With the images removed, return every line below exactly as it reads.

** Available data follows **

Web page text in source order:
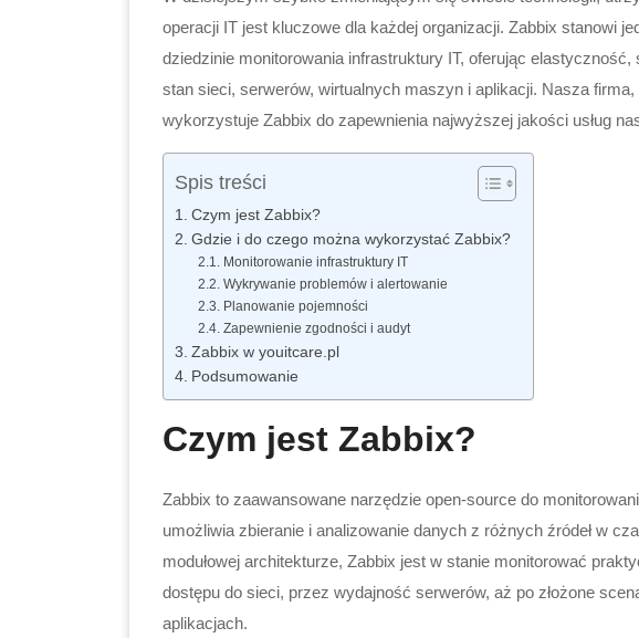
operacji IT jest kluczowe dla każdej organizacji. Zabbix stanowi
dziedzinie monitorowania infrastruktury IT, oferując elastyczność,
stan sieci, serwerów, wirtualnych maszyn i aplikacji. Nasza
wykorzystuje Zabbix do zapewnienia najwyższej jakości usług
Spis treści
Czym jest Zabbix?
Gdzie i do czego można wykorzystać Zabbix?
Monitorowanie infrastruktury IT
Wykrywanie problemów i alertowanie
Planowanie pojemności
Zapewnienie zgodności i audyt
Zabbix w youitcare.pl
Podsumowanie
Czym jest Zabbix?
Zabbix to zaawansowane narzędzie open-source do
umożliwia zbieranie i analizowanie danych z różnych źródeł w
modułowej architekturze, Zabbix jest w stanie monitorować
dostępu do sieci, przez wydajność serwerów, aż po złożone
aplikacjach.
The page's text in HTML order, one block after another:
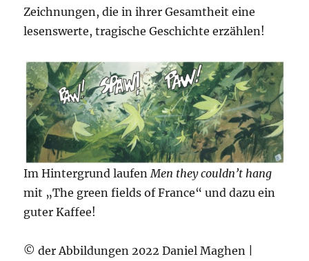
Zeichnungen, die in ihrer Gesamtheit eine
lesenswerte, tragische Geschichte erzählen!
Im Hintergrund laufen Men they couldn’t hang
mit „The green fields of France“ und dazu ein
guter Kaffee!
© der Abbildungen 2022 Daniel Maghen |
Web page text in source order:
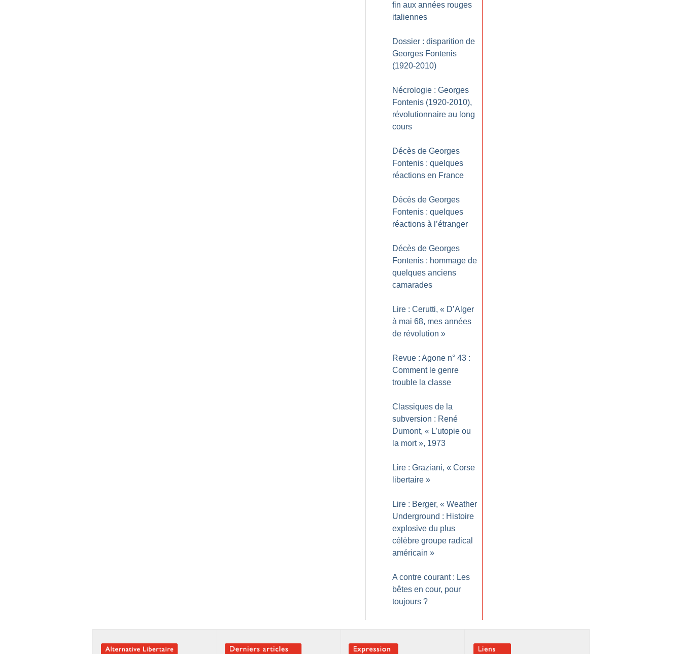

** End of Available data **

(Exercise response)
Web page text in source order:
operacji IT jest kluczowe dla każdej organizacji. Zabbix stanowi
dziedzinie monitorowania infrastruktury IT, oferując elastyczność,
stan sieci, serwerów, wirtualnych maszyn i aplikacji. Nasza
wykorzystuje Zabbix do zapewnienia najwyższej jakości usług
Spis treści
Czym jest Zabbix?
Gdzie i do czego można wykorzystać Zabbix?
Monitorowanie infrastruktury IT
Wykrywanie problemów i alertowanie
Planowanie pojemności
Zapewnienie zgodności i audyt
Zabbix w youitcare.pl
Podsumowanie
Czym jest Zabbix?
Zabbix to zaawansowane narzędzie open-source do
umożliwia zbieranie i analizowanie danych z różnych źródeł w
modułowej architekturze, Zabbix jest w stanie monitorować
dostępu do sieci, przez wydajność serwerów, aż po złożone
aplikacjach.
The page's text in HTML order, one block after another:
Zeichnungen, die in ihrer Gesamtheit eine
lesenswerte, tragische Geschichte erzählen!
Im Hintergrund laufen Men they couldn’t hang
mit „The green fields of France“ und dazu ein
guter Kaffee!
© der Abbildungen 2022 Daniel Maghen |
Web page text in source order:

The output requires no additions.